• **Task description**: Please count the lines in the records below that include the word "ceiling" and report only the total.

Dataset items
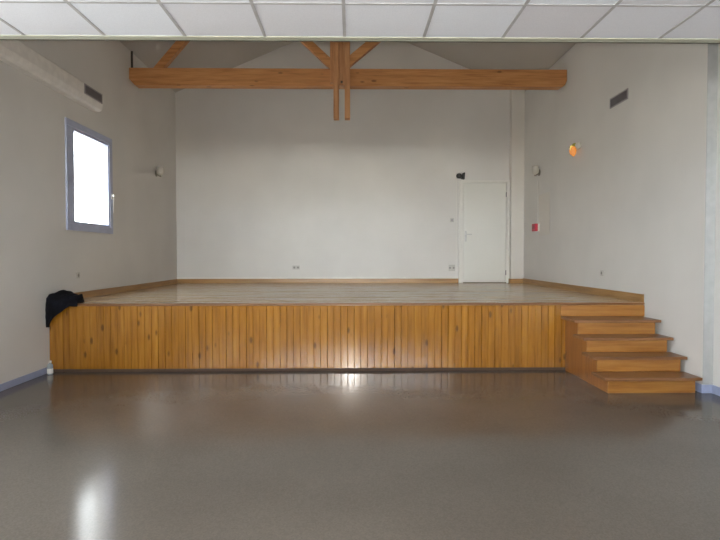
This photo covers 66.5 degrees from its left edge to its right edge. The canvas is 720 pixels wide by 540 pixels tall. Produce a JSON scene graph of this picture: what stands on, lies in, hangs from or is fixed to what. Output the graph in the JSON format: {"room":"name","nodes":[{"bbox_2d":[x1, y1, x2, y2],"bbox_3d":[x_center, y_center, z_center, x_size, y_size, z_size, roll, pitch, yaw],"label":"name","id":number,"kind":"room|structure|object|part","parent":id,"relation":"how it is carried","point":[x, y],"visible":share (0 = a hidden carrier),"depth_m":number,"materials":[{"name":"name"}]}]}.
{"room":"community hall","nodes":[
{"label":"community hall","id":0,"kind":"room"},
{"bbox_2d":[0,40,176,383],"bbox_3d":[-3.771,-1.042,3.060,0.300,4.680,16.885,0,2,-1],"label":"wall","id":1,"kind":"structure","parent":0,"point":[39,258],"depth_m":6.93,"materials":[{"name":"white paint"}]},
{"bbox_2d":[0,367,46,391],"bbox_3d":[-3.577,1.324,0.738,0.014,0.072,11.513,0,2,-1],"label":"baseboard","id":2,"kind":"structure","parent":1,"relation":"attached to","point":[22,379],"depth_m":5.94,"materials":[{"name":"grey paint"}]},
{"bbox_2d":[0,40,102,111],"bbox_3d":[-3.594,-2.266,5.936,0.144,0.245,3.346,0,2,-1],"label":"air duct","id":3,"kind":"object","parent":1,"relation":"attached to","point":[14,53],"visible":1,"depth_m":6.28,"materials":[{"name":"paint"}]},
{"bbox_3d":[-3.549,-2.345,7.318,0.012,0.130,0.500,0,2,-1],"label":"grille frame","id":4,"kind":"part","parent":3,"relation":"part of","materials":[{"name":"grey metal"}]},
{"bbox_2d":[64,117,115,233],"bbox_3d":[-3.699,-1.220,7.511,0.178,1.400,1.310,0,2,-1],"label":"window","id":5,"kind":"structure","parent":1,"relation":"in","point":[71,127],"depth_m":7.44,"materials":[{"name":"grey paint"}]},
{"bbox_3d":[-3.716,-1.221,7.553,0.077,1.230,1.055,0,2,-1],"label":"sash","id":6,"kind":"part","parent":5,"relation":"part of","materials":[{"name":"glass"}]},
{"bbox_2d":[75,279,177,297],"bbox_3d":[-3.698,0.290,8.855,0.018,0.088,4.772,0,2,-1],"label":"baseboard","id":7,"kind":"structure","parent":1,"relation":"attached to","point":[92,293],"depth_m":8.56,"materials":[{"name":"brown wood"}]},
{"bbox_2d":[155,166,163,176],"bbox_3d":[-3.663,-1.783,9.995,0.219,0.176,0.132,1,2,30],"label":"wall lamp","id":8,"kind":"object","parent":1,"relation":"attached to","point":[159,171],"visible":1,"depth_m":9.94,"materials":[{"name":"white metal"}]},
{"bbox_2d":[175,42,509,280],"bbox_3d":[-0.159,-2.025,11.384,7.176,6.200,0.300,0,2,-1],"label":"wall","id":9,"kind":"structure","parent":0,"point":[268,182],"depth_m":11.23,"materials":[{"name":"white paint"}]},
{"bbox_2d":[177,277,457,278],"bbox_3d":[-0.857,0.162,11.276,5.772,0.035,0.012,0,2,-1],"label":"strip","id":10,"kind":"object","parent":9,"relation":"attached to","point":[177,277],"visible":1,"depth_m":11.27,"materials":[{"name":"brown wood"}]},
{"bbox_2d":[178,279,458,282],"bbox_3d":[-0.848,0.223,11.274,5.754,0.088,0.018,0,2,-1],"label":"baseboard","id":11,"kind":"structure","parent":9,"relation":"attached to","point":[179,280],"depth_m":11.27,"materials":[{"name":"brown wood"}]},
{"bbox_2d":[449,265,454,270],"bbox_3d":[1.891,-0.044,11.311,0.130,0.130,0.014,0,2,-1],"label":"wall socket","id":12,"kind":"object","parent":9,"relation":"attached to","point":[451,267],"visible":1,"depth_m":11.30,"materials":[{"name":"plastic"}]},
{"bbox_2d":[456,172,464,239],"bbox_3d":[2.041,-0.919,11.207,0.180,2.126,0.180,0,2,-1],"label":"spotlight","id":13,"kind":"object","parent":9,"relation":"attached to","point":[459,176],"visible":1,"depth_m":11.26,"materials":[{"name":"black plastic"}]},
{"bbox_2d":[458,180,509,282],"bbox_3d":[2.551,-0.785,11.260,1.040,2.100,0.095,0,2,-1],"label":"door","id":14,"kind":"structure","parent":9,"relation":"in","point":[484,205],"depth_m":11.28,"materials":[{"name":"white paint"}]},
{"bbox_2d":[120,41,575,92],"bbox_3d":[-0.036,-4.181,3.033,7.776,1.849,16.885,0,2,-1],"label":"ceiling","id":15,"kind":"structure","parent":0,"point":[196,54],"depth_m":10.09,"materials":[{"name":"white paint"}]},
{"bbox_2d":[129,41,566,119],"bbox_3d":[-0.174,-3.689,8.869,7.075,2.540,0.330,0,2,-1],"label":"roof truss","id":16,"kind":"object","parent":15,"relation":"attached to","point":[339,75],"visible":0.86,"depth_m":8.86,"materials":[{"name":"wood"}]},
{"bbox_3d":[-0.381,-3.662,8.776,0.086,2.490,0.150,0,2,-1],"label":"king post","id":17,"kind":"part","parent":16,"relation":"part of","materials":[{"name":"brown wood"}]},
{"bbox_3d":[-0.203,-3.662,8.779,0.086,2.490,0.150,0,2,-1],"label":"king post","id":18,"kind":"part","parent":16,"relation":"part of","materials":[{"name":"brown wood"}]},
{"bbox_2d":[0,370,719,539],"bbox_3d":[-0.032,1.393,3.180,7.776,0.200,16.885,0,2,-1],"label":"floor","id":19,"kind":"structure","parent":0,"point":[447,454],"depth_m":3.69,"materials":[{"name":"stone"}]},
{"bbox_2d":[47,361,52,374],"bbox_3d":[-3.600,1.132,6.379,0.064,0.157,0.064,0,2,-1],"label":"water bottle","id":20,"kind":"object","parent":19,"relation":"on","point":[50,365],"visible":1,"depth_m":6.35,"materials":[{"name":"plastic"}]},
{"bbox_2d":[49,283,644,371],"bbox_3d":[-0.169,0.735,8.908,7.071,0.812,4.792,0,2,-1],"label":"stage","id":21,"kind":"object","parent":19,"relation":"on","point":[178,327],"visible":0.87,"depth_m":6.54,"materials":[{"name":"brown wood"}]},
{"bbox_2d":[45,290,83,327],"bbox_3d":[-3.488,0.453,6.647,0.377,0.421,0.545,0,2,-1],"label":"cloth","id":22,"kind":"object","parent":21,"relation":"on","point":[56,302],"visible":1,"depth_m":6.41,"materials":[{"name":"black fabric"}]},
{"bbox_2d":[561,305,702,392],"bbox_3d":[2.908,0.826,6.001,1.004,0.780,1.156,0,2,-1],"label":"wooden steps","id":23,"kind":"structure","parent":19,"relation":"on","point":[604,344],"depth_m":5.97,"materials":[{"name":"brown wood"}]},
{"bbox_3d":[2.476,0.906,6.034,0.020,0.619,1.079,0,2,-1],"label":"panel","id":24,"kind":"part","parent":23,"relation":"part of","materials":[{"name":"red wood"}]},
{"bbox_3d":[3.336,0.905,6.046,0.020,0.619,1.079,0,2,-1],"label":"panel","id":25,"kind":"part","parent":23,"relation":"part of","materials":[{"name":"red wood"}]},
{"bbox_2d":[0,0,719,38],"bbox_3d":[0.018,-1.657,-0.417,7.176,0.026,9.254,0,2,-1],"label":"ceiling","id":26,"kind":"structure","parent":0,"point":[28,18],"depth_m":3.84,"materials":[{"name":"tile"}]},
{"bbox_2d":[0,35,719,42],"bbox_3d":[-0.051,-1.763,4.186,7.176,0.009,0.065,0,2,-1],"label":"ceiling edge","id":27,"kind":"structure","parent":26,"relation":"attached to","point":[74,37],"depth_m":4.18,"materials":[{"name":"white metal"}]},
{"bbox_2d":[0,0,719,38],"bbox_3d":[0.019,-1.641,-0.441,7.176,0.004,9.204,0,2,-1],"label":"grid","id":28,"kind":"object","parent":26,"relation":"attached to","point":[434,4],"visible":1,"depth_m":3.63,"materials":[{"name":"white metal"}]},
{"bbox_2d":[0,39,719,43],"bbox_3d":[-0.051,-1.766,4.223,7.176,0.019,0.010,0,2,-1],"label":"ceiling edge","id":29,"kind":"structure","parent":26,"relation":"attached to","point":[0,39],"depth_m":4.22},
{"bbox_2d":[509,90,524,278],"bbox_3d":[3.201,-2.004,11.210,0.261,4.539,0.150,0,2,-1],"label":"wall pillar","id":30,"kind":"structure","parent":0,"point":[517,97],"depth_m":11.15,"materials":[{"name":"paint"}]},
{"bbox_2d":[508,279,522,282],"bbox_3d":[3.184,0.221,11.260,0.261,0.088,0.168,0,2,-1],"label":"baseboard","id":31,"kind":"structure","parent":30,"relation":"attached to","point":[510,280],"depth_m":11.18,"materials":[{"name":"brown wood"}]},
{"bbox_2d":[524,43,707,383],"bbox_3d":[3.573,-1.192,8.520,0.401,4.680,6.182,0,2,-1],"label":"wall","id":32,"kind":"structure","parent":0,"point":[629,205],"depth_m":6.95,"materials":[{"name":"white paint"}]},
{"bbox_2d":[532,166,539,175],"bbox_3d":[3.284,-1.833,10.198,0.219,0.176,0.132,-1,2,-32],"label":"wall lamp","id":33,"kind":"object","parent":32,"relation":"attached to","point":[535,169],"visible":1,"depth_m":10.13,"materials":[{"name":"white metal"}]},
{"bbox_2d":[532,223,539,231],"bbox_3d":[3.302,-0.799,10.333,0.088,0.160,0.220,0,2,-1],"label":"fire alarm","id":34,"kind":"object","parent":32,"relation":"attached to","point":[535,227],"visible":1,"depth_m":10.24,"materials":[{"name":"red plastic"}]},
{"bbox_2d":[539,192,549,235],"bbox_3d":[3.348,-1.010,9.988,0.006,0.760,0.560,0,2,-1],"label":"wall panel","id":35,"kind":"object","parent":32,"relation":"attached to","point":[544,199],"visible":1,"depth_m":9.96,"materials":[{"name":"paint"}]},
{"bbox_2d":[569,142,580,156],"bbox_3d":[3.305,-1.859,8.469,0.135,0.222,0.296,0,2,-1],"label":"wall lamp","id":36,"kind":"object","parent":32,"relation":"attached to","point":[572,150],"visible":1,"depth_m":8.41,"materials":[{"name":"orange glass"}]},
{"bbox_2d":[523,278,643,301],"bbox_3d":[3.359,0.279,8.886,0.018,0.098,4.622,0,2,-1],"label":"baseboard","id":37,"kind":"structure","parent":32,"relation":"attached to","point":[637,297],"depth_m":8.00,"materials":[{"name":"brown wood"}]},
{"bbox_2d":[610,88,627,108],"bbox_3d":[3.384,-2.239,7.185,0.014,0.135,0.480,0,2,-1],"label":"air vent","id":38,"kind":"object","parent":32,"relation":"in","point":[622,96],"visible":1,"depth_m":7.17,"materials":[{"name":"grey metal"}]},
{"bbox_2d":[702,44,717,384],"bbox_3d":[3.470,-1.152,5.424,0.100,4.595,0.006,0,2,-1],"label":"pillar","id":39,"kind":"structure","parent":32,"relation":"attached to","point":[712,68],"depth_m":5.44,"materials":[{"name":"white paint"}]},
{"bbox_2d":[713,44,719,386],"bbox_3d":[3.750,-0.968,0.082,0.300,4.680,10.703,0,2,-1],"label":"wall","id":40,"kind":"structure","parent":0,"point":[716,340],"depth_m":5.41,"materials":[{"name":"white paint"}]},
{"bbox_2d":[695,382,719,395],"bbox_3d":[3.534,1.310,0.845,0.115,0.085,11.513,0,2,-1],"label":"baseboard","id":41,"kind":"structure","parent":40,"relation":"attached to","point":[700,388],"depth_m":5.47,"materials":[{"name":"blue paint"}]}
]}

• **Task solution**: 4